For each bias level, a ‘hit’ rate and ‘false alarm’ rate were obtained. Once false alarm rates varied by less than 20% over five consecutive sessions, at least five responses per bias level were scored and averaged. As the duration over which rats learned the rules of the task varied (between 3 and 9 months), only the last 5 weeks of testing was scored. Thus, all animals were of similar ages, between 9–10 months, at the time of data collection. Recollection and familiarity were determined using analysis of ROC of recognition memory data (Fortin et al, 2004; Robitsek et al, 2008; Sauvage et al, 2008).
Odor dilution test
We investigated whether anesthesia affects rodents’ sense of smell by assessing odor identification in stepwise dilutions of the original scent (0.5 g of scented sand per 100 g of clean, unscented sand), starting with 1 : 105 dilution down to a final dilution of 1 : 109. This allowed us to compare control and anesthetized rats’ ability to identify scents at dilution levels lower than those used in the recognition memory testing. If anesthesia impairs the sense of smell, then anesthetized rats would have lower accuracy of odor identification relative to control rats at the same scent dilutions. Following the dilution series, the scent was reintroduced at the highest dilution associated with normal performance (>80% accuracy). Eight randomly selected rats (five control, three anesthetized) were tested by experimenters blinded to group assignment.
Sample size determination
For the human study, it was determined that a total of 52 patients would be required to detect a difference in means in the spatial recollection index of 0.16 with 80% power at a significance level of 0.05, if the s.d. of the recollection index is 0.20. SAS (version 9.2, SAS, Cary, NC) Proc Power for two sample t-tests based on mean differences was used to calculate the sample size. This effect size was derived from pilot data using six patients and six matched controls. We planned to enroll 28 patients per group to create a small margin of error. SAS (version 9.2, SAS) Proc Power for two sample t-tests based on mean differences was used to calculate the sample size.

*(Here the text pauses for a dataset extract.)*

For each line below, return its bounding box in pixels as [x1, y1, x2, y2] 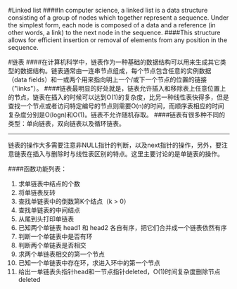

In rats, the pilot experiment to determine anesthetic effect size in five animals per group revealed a statistically significant difference in recollection between groups, making sample size calculation redundant. To validate these results, the experiment was repeated twice using similar sample sizes as in the pilot experiment.
Data fulfilling parametric assumptions were expressed as means and 95% confidence intervals of the means. Nonparametric data were expressed as medians and interquartile ranges or medians and ranges (IQ data). Group differences in the primary outcome measures—recollection and familiarity indices—were tested using Student’s t-test in humans and Mann–Whitney U-test in rats (data in the sevoflurane group did not fulfill parametric assumptions because half of all animals had recollection index of zero). Analyses were conducted using SPSS (version 20, IBM, Somers, NY) and Prism 5 for Mac OS X (GraphPad, San Diego, CA). A P-value of 0.05 was considered statistically significant.
The effect of demographic variables (age at testing, gender, socioeconomic status) and the effects of clinically relevant variables (anesthetic duration, age at first exposure, anesthetic agent, cumulative dose expressed as MAC × hours) were explored using multivariate analysis of covariance (ANCOVA) and tested using Bonferroni correction to test for the interactive effects below. The effect of test type (spatial vs color ) on source recollection was assessed with a 2-way repeated measures analysis of variance (ANOVA). Further exploratory analyses of clinically relevant variables were conducted, which included both linear regression and Spearman’s rank order coefficients correlation analyses. In addition, Spearman’s correlation analyses were conducted to evaluate whether familiarity or recollection outcomes in either task were influenced by the total dose (MAC min) of anesthetic received. Analyses were conducted using SPSS (version 20, IBM). A P-value of 0.05 was considered statistically significant.
Patient enrollment is summarized in Figure 1. Eight-hundred thirty four records were screened for anesthetic exposure before age 2, and 350 potential participants met enrollment criteria. Of these, 58 families had valid contact information and were contacted. Thirty of these families agreed to participate (52%). Over a period of 20 months (May 2011–January 2013), a total of 21 boys and 9 girls were enrolled and tested. Two enrolled patients were excluded from analysis (inability to comply with test instructions). By chance, all 28 included patients received their first anesthetic before age one. Cases (n=28) and controls (n=28) were well-matched for age and gender, IQ, and CBCL Total Problems scores. One exception is that patient families earned significantly more income than control families (Table 2). The mean age at first exposure was 6 months (95% CI: 5.3 to 7.6 months, range: 2.2 to 11.2 months) with boys being exposed earlier than girls (5.7 vs 8.3 months respectively, 95%CI of difference between means: 0.5 to 4.8 months, P=0.02)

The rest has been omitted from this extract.